━━━ DATASET RECORDS ━━━
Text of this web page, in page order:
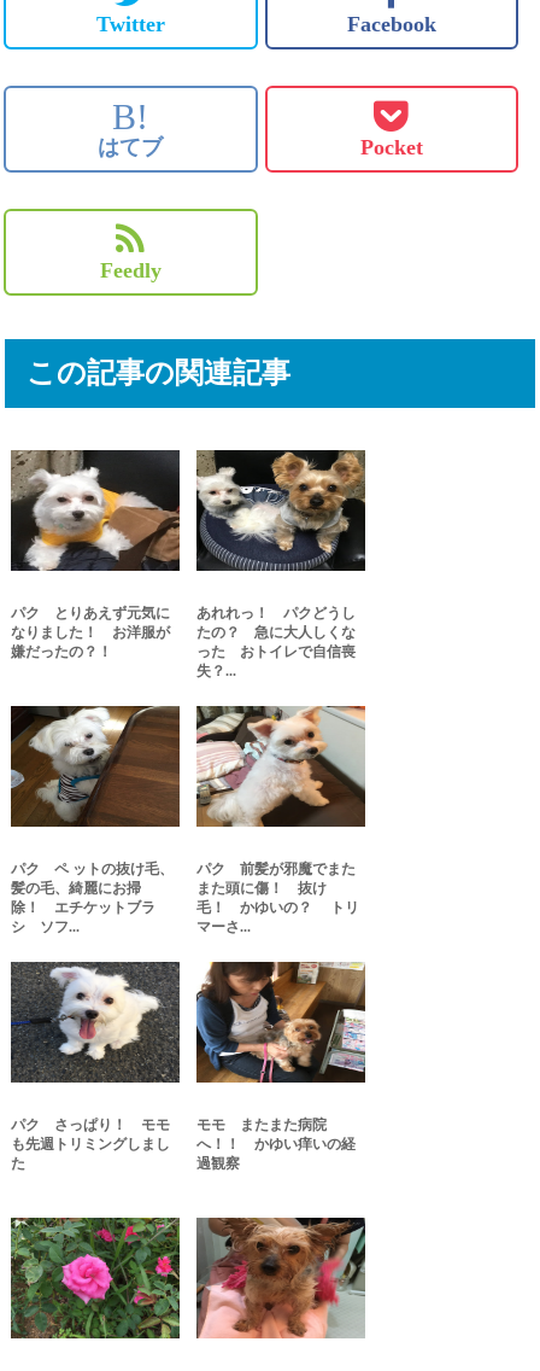
Twitter Facebook
B!
はてブ Pocket
Feedly
この記事の関連記事
パク とりあえず元気に
なりました！ お洋服が
嫌だったの？！
あれれっ！ パクどうし
たの？ 急に大人しくな
った おトイレで自信喪
失？...
パク ペ ットの抜け毛、
髪の毛、綺麗にお掃
除！ エチケットブラ
シ ソフ...
パク 前髪が邪魔でまた
また頭に傷！ 抜け
毛！ かゆいの？ トリ
マーさ...
パク さっぱり！ モモ
も先週トリミングしまし
た
モモ またまた病院
へ！！ かゆい痒いの経
過観察
━━━
*WHAT YOU NEED TO DO*
Please print the data above in its entirety, exactly, but without any picture.

*EXERCISE SOLUTION*
Text of this web page, in page order:
Twitter Facebook
B!
はてブ Pocket
Feedly
この記事の関連記事
パク とりあえず元気に
なりました！ お洋服が
嫌だったの？！
あれれっ！ パクどうし
たの？ 急に大人しくな
った おトイレで自信喪
失？...
パク ペ ットの抜け毛、
髪の毛、綺麗にお掃
除！ エチケットブラ
シ ソフ...
パク 前髪が邪魔でまた
また頭に傷！ 抜け
毛！ かゆいの？ トリ
マーさ...
パク さっぱり！ モモ
も先週トリミングしまし
た
モモ またまた病院
へ！！ かゆい痒いの経
過観察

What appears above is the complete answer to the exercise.